校内選考は残ながらダメであり、指定校の残りも提案されたのですが、GMARCHや成成明学レベルの大学は残っておりませんでした。総合型総合型選抜も出願していなかったため、学校推薦型選抜で上智大学法学部に出願し、合格をつかみ取りました。
このケースにおいてもやはり、2つの入試方式を視野に入れていたからこその結果です。さらには、指定校の対策の身をするのではなく、ダメだった時のことを考え、役に立つかどうかわからぬ学習にも手を抜かなかった気持ちの強さが必要だということを示してくれたわけなのです。
■まとめ:二重まる学習塾からのアドバイス
指定校推薦は、高校入学からこれまでの評定や活動などの努力が評価される素晴らしい制度です。その確実性にばかり目を向ける方もいらっしゃいますが、同時にそのリスクにも目を向けるべきでしょう。

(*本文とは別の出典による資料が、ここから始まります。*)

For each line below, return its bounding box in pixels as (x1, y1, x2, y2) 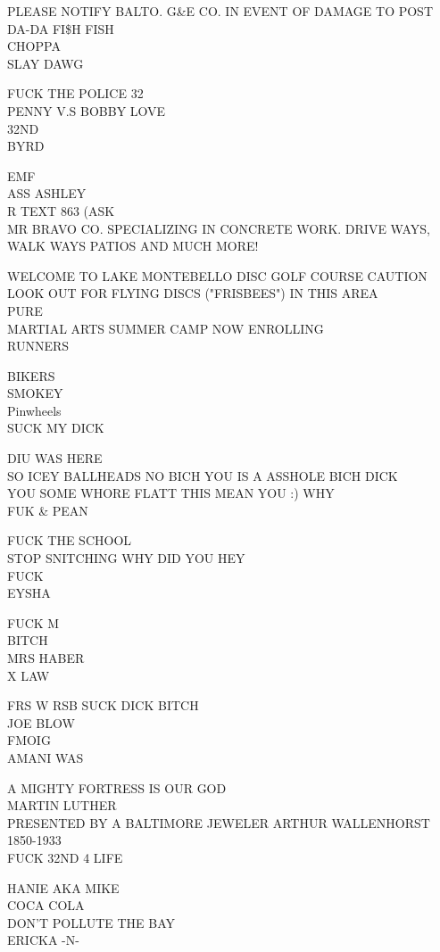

ダメだった時のリスクを軽減できるのは、①総合型選抜との併願が認められるているケース、②出願が遅い学校推薦型選抜か一般入試との両立を目指せるるケースです。指定校推薦を狙う生徒は、そのメリットをつかみ取りために指定の校に全力を傾ける特徴がみられます。しかしながらリスクを鑑みた場合、そのリスク軽減は、他の入試方式との両立を目指すことなのです。